___ INPUT RECORDS
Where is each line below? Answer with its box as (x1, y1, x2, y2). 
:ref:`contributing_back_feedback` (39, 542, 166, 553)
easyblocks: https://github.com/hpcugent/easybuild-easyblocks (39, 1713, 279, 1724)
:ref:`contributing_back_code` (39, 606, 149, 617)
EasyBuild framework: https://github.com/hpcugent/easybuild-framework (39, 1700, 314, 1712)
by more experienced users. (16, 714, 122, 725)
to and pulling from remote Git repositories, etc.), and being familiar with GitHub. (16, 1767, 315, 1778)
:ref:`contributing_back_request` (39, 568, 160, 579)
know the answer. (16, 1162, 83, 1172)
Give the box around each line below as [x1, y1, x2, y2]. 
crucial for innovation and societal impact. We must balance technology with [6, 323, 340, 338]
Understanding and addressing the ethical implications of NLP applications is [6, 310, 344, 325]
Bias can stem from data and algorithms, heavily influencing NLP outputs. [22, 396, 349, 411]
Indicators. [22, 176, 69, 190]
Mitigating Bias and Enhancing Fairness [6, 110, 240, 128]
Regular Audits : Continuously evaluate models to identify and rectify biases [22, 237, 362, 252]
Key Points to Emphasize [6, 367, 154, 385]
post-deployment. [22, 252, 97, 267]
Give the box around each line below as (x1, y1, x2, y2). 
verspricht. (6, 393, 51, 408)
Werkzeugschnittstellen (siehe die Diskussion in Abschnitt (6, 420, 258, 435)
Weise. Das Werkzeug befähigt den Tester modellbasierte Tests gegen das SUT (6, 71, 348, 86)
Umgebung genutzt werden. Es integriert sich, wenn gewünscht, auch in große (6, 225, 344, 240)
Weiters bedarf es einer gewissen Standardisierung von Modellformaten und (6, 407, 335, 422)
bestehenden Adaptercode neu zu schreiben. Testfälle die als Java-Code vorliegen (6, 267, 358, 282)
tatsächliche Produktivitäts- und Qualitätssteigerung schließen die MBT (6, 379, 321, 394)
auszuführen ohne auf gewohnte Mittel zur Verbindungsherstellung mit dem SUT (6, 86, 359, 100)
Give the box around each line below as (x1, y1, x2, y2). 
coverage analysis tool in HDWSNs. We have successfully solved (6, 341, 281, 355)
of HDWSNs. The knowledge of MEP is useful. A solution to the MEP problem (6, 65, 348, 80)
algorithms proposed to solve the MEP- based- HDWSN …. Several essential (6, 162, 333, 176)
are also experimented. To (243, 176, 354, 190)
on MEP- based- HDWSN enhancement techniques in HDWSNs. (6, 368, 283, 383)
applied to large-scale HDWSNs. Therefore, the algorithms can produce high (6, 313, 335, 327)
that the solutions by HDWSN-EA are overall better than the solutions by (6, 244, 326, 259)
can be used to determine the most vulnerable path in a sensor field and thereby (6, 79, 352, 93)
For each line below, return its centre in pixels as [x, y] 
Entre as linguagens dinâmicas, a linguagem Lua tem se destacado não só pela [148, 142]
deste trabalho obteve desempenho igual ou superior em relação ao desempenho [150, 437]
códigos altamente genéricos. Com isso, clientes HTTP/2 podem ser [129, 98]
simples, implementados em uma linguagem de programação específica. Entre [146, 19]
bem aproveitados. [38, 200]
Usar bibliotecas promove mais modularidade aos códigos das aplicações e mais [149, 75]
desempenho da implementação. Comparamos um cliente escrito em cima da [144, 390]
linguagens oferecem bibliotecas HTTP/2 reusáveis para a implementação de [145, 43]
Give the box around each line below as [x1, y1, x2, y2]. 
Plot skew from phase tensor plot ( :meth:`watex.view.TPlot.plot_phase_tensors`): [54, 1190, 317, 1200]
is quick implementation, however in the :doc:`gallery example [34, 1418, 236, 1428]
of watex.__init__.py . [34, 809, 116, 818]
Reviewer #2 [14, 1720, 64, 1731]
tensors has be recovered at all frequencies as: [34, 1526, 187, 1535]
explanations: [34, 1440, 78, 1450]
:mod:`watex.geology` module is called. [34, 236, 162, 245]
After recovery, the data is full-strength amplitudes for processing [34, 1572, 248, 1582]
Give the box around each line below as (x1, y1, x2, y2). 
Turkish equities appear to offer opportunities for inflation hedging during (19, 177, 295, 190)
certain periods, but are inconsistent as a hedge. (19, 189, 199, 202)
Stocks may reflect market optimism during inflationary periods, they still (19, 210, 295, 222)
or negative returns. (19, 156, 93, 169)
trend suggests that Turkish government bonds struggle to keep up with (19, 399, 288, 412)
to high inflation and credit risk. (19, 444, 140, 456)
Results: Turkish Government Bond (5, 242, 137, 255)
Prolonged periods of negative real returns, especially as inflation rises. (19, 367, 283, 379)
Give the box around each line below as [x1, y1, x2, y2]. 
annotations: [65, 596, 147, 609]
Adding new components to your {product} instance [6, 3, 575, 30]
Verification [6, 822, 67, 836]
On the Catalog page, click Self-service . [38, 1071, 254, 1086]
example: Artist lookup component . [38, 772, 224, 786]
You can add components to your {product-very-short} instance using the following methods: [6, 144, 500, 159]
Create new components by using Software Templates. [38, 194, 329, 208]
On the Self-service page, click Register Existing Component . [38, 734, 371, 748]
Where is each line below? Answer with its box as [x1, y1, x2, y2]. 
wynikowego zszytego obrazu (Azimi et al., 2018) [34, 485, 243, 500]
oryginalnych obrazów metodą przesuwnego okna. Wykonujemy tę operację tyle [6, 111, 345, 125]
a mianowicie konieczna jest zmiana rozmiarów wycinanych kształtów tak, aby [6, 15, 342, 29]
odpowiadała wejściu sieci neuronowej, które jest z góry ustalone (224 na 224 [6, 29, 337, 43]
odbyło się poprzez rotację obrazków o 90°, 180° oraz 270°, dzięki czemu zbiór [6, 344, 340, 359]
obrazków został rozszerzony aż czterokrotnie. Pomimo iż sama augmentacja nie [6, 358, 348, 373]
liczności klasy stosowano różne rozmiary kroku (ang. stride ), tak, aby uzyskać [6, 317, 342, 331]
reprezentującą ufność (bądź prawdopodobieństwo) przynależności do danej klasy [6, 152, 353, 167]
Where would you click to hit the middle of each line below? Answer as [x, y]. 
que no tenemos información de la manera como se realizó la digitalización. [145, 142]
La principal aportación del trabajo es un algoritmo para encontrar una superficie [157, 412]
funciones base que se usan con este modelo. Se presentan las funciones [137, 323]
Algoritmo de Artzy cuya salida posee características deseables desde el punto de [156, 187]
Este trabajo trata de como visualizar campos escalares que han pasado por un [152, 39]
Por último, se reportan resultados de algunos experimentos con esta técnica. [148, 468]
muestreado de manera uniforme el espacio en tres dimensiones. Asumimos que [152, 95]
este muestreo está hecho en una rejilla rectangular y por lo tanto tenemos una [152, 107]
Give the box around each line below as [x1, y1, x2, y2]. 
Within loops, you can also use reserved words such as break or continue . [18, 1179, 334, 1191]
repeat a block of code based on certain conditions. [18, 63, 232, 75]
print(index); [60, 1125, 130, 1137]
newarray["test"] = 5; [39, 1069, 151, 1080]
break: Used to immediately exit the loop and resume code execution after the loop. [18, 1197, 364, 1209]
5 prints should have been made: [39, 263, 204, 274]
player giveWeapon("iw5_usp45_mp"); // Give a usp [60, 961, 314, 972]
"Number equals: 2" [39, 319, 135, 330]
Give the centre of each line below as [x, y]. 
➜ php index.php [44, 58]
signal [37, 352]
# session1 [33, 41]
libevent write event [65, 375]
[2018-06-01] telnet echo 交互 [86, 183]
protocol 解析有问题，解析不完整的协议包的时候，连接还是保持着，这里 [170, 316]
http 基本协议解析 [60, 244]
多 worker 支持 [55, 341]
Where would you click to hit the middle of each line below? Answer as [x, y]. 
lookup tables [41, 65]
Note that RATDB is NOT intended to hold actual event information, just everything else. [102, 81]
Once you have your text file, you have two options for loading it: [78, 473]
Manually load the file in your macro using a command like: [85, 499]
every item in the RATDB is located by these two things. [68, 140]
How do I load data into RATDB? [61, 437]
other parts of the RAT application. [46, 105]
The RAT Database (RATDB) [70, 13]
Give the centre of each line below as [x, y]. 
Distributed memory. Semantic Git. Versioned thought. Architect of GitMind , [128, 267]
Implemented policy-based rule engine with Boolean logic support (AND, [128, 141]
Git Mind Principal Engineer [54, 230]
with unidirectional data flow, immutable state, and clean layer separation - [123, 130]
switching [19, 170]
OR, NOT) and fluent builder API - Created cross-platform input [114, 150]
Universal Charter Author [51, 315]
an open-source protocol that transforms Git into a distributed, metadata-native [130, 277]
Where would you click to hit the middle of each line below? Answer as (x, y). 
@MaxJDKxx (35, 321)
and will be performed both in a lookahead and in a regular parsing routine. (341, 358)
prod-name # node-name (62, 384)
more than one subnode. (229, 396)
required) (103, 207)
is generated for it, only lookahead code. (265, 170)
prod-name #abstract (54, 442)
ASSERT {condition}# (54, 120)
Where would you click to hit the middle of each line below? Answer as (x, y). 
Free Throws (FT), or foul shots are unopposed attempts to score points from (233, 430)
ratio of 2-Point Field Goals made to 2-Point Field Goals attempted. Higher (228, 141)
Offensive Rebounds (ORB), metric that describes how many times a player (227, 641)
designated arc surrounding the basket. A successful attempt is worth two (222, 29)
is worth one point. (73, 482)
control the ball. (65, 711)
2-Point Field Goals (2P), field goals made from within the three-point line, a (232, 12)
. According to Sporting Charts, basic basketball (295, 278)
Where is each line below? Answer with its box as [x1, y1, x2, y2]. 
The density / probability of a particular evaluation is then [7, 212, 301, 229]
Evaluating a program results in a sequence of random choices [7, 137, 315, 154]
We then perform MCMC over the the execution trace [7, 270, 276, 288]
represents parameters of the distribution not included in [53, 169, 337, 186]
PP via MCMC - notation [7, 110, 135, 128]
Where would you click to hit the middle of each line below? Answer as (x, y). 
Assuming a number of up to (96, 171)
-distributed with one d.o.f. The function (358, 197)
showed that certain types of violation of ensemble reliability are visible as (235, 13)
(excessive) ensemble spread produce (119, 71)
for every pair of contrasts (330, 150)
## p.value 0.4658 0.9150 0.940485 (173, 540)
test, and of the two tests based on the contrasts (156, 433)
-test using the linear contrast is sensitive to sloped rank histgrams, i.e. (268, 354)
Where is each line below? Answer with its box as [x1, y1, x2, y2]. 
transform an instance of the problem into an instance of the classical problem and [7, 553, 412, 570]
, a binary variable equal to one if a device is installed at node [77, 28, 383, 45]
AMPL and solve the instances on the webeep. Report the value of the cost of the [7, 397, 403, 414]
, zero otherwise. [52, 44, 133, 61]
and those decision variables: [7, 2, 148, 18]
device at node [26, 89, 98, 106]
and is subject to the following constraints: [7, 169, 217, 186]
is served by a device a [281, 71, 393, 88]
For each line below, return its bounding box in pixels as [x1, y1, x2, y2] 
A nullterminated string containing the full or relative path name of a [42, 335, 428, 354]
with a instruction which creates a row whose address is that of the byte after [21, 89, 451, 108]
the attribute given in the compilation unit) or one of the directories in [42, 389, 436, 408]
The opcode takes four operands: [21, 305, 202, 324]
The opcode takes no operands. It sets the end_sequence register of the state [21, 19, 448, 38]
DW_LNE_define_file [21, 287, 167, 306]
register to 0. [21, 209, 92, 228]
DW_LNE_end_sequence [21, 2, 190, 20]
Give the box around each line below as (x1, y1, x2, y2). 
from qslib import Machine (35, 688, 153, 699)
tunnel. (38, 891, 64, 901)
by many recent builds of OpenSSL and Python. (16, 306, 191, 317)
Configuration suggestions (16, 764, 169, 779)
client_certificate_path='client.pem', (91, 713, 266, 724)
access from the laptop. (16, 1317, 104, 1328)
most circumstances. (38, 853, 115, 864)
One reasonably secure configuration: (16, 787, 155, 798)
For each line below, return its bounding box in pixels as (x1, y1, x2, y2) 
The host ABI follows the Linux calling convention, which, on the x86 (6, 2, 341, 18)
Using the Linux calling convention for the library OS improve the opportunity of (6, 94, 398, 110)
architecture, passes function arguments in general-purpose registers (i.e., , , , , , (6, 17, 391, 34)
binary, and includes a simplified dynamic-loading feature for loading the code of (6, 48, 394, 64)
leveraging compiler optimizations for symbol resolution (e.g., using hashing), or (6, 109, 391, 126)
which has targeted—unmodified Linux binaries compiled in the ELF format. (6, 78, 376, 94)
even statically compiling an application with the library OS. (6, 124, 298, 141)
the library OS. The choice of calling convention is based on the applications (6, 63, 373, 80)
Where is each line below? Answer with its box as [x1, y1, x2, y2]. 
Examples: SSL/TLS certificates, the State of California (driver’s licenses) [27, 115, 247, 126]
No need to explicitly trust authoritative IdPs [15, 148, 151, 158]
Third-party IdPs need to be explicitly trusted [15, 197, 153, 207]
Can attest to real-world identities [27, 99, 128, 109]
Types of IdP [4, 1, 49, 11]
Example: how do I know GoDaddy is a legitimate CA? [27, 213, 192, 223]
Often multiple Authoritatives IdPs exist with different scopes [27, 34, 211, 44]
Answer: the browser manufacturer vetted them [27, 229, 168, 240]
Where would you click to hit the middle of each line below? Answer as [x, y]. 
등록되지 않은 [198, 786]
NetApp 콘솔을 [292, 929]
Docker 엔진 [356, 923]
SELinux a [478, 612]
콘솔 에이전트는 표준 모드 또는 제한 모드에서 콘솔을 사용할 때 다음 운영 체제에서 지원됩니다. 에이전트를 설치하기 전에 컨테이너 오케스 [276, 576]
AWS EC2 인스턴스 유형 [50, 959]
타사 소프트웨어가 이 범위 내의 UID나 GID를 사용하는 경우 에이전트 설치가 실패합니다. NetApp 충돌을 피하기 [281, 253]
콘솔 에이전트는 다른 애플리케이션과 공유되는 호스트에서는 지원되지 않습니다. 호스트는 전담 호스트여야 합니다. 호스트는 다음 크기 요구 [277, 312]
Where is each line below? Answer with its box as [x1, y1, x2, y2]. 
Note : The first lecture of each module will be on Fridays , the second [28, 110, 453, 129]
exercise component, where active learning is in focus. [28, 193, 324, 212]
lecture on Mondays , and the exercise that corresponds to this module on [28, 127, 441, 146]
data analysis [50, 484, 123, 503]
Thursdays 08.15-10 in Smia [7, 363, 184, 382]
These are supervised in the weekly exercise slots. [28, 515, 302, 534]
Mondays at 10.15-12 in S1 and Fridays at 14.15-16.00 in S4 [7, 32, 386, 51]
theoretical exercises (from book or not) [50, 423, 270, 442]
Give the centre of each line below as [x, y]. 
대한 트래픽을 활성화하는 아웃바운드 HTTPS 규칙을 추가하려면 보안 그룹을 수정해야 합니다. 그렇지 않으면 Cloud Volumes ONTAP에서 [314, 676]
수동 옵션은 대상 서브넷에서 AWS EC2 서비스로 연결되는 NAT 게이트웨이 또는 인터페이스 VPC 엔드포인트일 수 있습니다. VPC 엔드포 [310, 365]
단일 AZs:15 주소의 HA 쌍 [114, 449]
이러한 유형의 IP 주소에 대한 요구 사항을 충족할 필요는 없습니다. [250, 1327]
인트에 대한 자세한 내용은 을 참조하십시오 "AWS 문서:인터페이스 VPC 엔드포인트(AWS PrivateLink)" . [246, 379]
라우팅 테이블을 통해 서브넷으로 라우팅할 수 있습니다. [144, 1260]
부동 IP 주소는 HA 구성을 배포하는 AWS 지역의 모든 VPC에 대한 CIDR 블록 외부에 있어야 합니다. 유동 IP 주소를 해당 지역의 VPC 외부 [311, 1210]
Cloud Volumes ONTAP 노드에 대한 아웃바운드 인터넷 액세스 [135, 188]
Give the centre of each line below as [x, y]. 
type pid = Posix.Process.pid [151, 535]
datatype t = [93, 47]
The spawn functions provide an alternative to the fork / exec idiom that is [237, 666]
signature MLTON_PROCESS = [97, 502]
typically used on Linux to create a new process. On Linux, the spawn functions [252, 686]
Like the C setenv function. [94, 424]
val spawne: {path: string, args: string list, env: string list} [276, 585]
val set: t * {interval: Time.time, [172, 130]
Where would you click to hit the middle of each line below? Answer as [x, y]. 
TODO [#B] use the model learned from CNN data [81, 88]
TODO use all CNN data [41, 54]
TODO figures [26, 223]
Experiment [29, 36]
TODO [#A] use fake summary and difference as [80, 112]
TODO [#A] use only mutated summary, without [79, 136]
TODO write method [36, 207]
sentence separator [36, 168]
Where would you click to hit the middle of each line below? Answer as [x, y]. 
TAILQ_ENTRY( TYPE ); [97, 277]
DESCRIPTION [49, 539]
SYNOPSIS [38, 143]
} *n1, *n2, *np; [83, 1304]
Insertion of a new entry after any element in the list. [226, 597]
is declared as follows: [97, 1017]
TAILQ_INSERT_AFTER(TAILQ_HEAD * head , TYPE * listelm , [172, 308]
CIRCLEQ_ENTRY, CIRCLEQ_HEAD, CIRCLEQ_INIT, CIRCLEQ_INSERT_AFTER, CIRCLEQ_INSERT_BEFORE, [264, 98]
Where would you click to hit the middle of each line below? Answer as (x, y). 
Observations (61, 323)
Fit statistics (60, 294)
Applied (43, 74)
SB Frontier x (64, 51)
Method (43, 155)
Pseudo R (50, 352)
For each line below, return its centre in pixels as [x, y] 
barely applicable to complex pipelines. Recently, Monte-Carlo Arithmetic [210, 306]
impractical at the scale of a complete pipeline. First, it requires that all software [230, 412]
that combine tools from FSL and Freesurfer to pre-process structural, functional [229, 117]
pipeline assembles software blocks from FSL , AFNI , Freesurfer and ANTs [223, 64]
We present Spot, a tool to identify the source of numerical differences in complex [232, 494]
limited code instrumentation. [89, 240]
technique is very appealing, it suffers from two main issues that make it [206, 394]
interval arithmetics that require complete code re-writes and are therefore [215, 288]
______
> _YOUR TASK_
Write out only the lines that run from the line containing "other parts of the RAT application. [46, 105]" through the line containing "The density /", both included, exactly as they appear above.

> _EXPECTED OUTPUT_
other parts of the RAT application. [46, 105]
The RAT Database (RATDB) [70, 13]
Give the centre of each line below as [x, y]. 
Distributed memory. Semantic Git. Versioned thought. Architect of GitMind , [128, 267]
Implemented policy-based rule engine with Boolean logic support (AND, [128, 141]
Git Mind Principal Engineer [54, 230]
with unidirectional data flow, immutable state, and clean layer separation - [123, 130]
switching [19, 170]
OR, NOT) and fluent builder API - Created cross-platform input [114, 150]
Universal Charter Author [51, 315]
an open-source protocol that transforms Git into a distributed, metadata-native [130, 277]
Where would you click to hit the middle of each line below? Answer as (x, y). 
@MaxJDKxx (35, 321)
and will be performed both in a lookahead and in a regular parsing routine. (341, 358)
prod-name # node-name (62, 384)
more than one subnode. (229, 396)
required) (103, 207)
is generated for it, only lookahead code. (265, 170)
prod-name #abstract (54, 442)
ASSERT {condition}# (54, 120)
Where would you click to hit the middle of each line below? Answer as (x, y). 
Free Throws (FT), or foul shots are unopposed attempts to score points from (233, 430)
ratio of 2-Point Field Goals made to 2-Point Field Goals attempted. Higher (228, 141)
Offensive Rebounds (ORB), metric that describes how many times a player (227, 641)
designated arc surrounding the basket. A successful attempt is worth two (222, 29)
is worth one point. (73, 482)
control the ball. (65, 711)
2-Point Field Goals (2P), field goals made from within the three-point line, a (232, 12)
. According to Sporting Charts, basic basketball (295, 278)
Where is each line below? Answer with its box as [x1, y1, x2, y2]. 
The density / probability of a particular evaluation is then [7, 212, 301, 229]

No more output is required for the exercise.